Rudeus levantó la vista por un momento, pero evitó su mirada al instante, desviando los ojos hacia un rincón de la sala mientras hacía una mueca.

Elinalise no iba a rendirse tan fácilmente. Con una ceja arqueada, continuó haciendo preguntas.

—¿Qué pasó? ¿Fuiste a buscar a Roxy? ¿Todo está bien con ella? —insistió, cada palabra más inquisitiva que la anterior.

Al principio, Rudeus se mantuvo en silencio, incómodo con la dirección que estaba tomando la conversación. Pero su reacción hablaba por sí sola, y Elinalise, siempre perspicaz, comenzó a atar cabos.

—Espera un momento... —dijo, con una sonrisa que mezclaba sorpresa y picardía—. ¿Te le declaraste y te rechazó?

Rudeus suspiró con frustración y finalmente rompió su silencio.

—No, no pude confesar nada... y nunca metería a otra mujer en nuestras vidas sin la aprobación de Sylphi —admitió, su voz cargada de seriedad. Luego hizo una pausa, sus ojos nublados por una mezcla de tristeza y resignación—. Lo que ocurrió es... bueno, ya no tendría sentido declararme.

Elinalise quedó en silencio un momento, dejando que sus palabras resonaran. Luego, al conectar los puntos, suspiró profundamente. Comprendía lo que había sucedido, y su mente se debatía entre emociones encontradas: por un lado, sentía una alegría genuina por su amiga Roxy, quien finalmente había dado un paso hacia adelante en su vida personal. Por otro lado, la pena por Rudeus era palpable. Ella sabía, desde hacía tiempo, que él había albergado sentimientos por su maestra.

Aun así, no podía evitar pensar en Sylphi, la nieta que siempre había amado profundamente a Rudeus. Conociendo su carácter amable y comprensivo, estaba segura de que Sylphi habría aceptado que su esposo tuviera más de una esposa, siempre que sus corazones estuvieran en el lugar correcto.

—Rudy... —dijo Elinalise finalmente, con una expresión que mezclaba compasión y ternura—. Entiendo cómo te sientes, y sé que siempre has sido fiel a tu corazón. Pero no olvides que el amor puede ser más complicado de lo que creemos, y Sylphi... ella siempre ha entendido tu corazón más de lo que imaginas.

Rudeus no respondió de inmediato. Simplemente asintió levemente, como si procesara las palabras de Elinalise. En el fondo, sabía que ella tenía razón, pero eso no hacía que la punzada en su pecho desapareciera.

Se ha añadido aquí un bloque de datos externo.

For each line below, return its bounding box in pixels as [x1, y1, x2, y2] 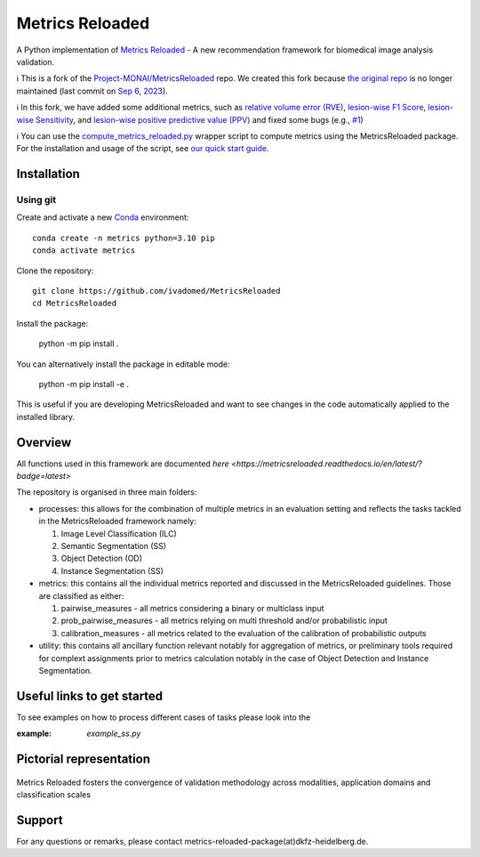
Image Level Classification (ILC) [60, 528, 177, 538]
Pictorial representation [16, 752, 151, 766]
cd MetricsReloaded [32, 298, 117, 309]
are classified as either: [38, 590, 124, 601]
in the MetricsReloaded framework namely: [38, 516, 197, 527]
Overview [16, 434, 72, 449]
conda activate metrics [32, 246, 136, 255]
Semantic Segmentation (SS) [60, 540, 167, 551]

Los días habían pasado con una calma aparente, pero las tensiones subyacentes eran evidentes. Elinalise, siempre directa y perspicaz, no tardó en descubrir que Roxy había dado un gran paso en su vida personal. Claro que no lo expresó de la manera más sutil: lo dejó claro con comentarios descarados que hicieron que Roxy se ruborizara más de una vez. Sin embargo, el tema de Ranma y su misteriosa maldición aún permanecía en las sombras, algo que ni siquiera Roxy se sentía lista para explicar.

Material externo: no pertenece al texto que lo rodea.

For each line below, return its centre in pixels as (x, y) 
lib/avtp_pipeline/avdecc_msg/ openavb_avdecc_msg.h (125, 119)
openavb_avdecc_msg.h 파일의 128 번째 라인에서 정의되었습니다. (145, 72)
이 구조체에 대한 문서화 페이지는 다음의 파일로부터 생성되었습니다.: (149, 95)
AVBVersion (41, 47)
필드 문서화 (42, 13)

Rudeus, mientras tanto, había comenzado a evitar a Roxy. Siempre encontraba una excusa para no cruzarse con ella o para abandonar una conversación si ella estaba cerca. La distancia entre ellos era evidente, y esa misma lejanía pesaba tanto en el corazón de Rudeus como en el de Roxy. No obstante, ambos sabían que no podían continuar así indefinidamente.

Finalmente, llegó el momento que ninguno de los dos podía seguir posponiendo. Fue Roxy quien decidió enfrentarlo, encontrándolo sentado a solas, sumido en sus pensamientos en un rincón tranquilo de la posada.

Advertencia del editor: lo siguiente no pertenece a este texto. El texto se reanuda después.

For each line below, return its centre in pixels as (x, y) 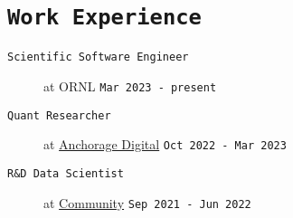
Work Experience (104, 18)
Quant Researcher (59, 115)
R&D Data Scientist (66, 173)
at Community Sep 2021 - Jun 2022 (147, 202)
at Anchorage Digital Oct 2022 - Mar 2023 (165, 144)
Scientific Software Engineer (98, 57)
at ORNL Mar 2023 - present (130, 85)
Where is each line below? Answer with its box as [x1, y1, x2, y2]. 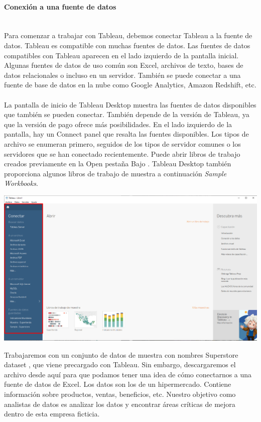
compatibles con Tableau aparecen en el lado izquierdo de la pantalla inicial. [4, 50, 239, 60]
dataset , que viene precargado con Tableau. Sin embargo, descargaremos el [4, 359, 236, 370]
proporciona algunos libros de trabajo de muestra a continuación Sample [4, 168, 227, 178]
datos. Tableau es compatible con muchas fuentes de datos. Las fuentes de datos [4, 40, 250, 50]
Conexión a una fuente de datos [4, 1, 116, 12]
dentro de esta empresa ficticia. [4, 408, 100, 419]
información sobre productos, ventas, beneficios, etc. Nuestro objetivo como [4, 389, 236, 399]
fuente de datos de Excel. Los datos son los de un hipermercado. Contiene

—Rudeus... —comenzó, su voz calmada, pero con un tono de preocupación—. ¿Podemos hablar?

Rudeus alzó la vista hacia ella, sus ojos reflejaban una mezcla de tristeza y determinación. Asintió lentamente y señaló una silla frente a él, indicándole que se sentara.

El silencio entre ellos fue incómodo al principio, pero Rudeus lo rompió con palabras que llevaba días guardando.

—Roxy, siempre te he amado. Desde que era un niño, soñaba con estar a tu lado... —dijo, su voz temblando ligeramente—. Sé que estoy casado con Sylphi, y la amo, pero aún quiero que seas parte de mi vida. Incluso si has estado con otro hombre, no me importa. Quiero que seas mi segunda esposa.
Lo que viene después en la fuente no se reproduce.